- _Your instructions_
Lines that include the string "loop" are the ones to copy from the entries below.

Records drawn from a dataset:
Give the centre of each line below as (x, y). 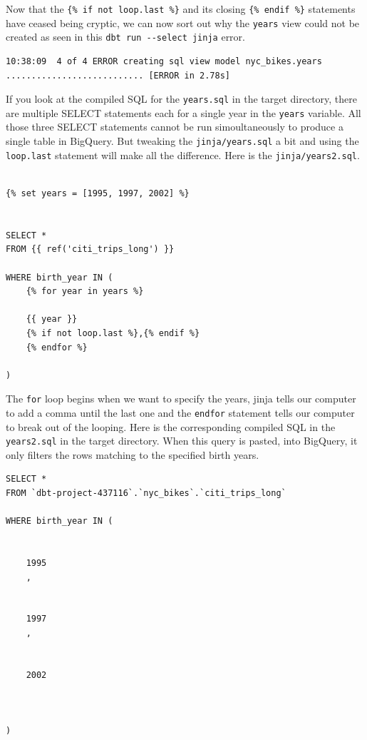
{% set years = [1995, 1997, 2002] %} (98, 193)
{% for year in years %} (85, 292)
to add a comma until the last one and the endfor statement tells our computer (180, 412)
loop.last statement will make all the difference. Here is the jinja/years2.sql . (183, 154)
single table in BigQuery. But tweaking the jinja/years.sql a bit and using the (182, 141)
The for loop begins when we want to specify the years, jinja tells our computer (181, 399)
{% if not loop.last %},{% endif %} (113, 333)
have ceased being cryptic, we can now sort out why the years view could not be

- _Written response_
loop.last statement will make all the difference. Here is the jinja/years2.sql . (183, 154)
The for loop begins when we want to specify the years, jinja tells our computer (181, 399)
{% if not loop.last %},{% endif %} (113, 333)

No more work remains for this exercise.